Shaun Walker: Absolutely, thanks for having me.

Srishti: Of course, so a little bit about Shaun. He is a Sox compliance manager at Norfolk, Southern, and today we will be discussing Connecticut sales and use tax compliance. Whenever you’re ready, we can get started. On to the first question: Could you provide an overview of Connecticut sales, tax, and use tax rates? How do these rates differ across goods and services?

Shaun Walker: Yeah. Connecticut has a base state tax rate of 6.35%. But there’s some variation. For general merchandise, 6.35% is the expected rate. Luxury goods, such as jewelry over $5,000 or cars over $50,000, are taxed at a higher rate of 7.75%. Prepared foods, like restaurant meals, are taxed at 7.35%.

Srishti: Makes sense. Are there any exemptions to this?

Shaun Walker: Some items like prescription drugs and medical equipment are exempt. This structure simplifies tax applications but requires specific knowledge of tax categories and exemptions.

Srishti: I see. Now to the next question: What are some challenges or complexities that Connecticut businesses face due to state sales tax rules, given the lack of local variations?

Shaun Walker: For example, with luxury and prepared goods, you have to differentiate between standard and higher tax items, such as applying the 7.75% rate for luxury goods and the 7.35% rate for prepared food. It requires precise categorization. Service taxation adds complexity as certain services, like maintenance repairs and digital services, are taxable. Also, exemptions require accurate classification—for instance, food for home consumption is exempt, while prepared food for immediate consumption is not.

Srishti: Understood. How frequently do Connecticut sales tax rates or rules change? How can businesses stay updated?

Shaun Walker: They’ve been relatively stable, but changes do occur, particularly for specific goods or services. Connecticut recently expanded tax applicability to certain digital and remote services. Businesses often need to track updates in legislation that may impact specific categories. The Connecticut Department of Revenue Services (DRS) is the main source for updates, and many businesses use tax compliance tools that provide real-time alerts.

Srishti: I see. What are some of the primary resources available to businesses to stay informed about sales and use tax changes in Connecticut?

Shaun Walker: There are three main resources:

  1. The Connecticut Department of Revenue Services (DRS).
  2. DRS publications and alerts.
  3. Third-party compliance software, such as Avalara and Hyperbots AI, which integrates with sales systems to ensure compliance and update rates automatically.

Srishti: Understood. What challenges do companies face when managing compliance with Connecticut sales and use taxes? Could you share some examples?

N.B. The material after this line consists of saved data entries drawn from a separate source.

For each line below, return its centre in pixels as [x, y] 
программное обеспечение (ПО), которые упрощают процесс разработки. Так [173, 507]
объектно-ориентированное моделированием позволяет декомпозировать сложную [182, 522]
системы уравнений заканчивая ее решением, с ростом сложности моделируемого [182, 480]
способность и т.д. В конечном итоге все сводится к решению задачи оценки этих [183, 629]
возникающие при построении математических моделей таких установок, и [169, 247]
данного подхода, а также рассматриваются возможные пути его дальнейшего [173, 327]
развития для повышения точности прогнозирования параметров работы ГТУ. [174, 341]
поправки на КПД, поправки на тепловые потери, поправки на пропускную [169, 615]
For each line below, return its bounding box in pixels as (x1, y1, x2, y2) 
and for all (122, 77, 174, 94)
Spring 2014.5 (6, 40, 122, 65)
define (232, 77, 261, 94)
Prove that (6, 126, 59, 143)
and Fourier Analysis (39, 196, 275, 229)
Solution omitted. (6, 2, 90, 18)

Shaun Walker: One challenge is handling multiple tax rates. For example, selling a car over $50,000 incurs a 7.75% tax rate, while other items are taxed at the base rate of 6.35%. Applying tax to certain services, like digital products, can be complex. Lastly, managing exemptions, such as prescription drugs, requires accurate tracking for proper reporting.

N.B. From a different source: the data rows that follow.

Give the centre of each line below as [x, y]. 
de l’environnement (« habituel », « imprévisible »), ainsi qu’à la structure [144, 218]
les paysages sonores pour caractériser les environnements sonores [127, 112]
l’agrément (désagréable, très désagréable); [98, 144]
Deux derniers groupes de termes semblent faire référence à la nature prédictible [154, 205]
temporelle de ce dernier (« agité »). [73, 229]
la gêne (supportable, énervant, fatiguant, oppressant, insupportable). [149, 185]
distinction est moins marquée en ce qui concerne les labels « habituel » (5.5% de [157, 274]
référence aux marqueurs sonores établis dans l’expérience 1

Srishti: That’s interesting. Since AI is such a big buzzword today, how can artificial intelligence help businesses manage sales and use tax compliance more efficiently, especially within Connecticut’s unique tax categories and exemptions?

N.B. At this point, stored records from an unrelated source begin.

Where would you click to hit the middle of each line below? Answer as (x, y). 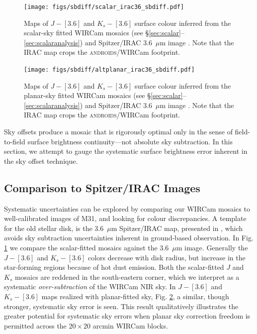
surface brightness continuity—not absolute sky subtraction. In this (130, 141)
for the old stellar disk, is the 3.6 (54, 228)
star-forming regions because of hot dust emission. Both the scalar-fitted (114, 267)
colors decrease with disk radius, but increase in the (167, 257)
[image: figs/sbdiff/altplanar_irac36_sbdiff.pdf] (109, 70)
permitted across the (35, 325)
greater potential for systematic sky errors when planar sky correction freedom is (127, 316)
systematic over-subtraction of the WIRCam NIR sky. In (90, 286)
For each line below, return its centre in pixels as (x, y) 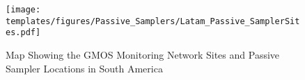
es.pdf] (23, 33)
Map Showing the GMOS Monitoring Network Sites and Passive (143, 54)
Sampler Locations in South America (84, 68)
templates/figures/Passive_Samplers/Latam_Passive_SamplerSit (153, 21)
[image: (23, 10)

Shaun Walker: AI can automate rate applications, determine taxability, and manage exemptions. For instance, Hyperbots AI automates the categorization and application of Connecticut’s tax rates, helping businesses streamline compliance and minimize errors.

Srishti: Makes sense. How can AI support companies during audits for sales and use tax compliance in Connecticut?

Shaun Walker: AI helps with efficient document retrieval by categorizing and retrieving records by transaction type. It also aids in error detection and correction by analyzing past transactions for misclassified goods or services, allowing businesses to address issues before audits.

Srishti: That’s really helpful. What do you see as the future role of AI in handling Connecticut sales and use tax compliance?

Shaun Walker: AI will likely expand beyond compliance to provide deeper insights and planning capabilities. Predictive analytics can forecast the impact of tax changes on revenue. Real-time compliance dashboards and proactive alerts about regulatory changes will become standard. Hyperbots, for example, offer real-time compliance, predictive analytics, and proactive insights for better financial planning.

Srishti: Thank you so much for sharing your insights, Shaun. This was extremely helpful. That brings us to the end of today’s discussion. Big thanks to our viewers! I’ll see you around. Have a good one. Bye-bye.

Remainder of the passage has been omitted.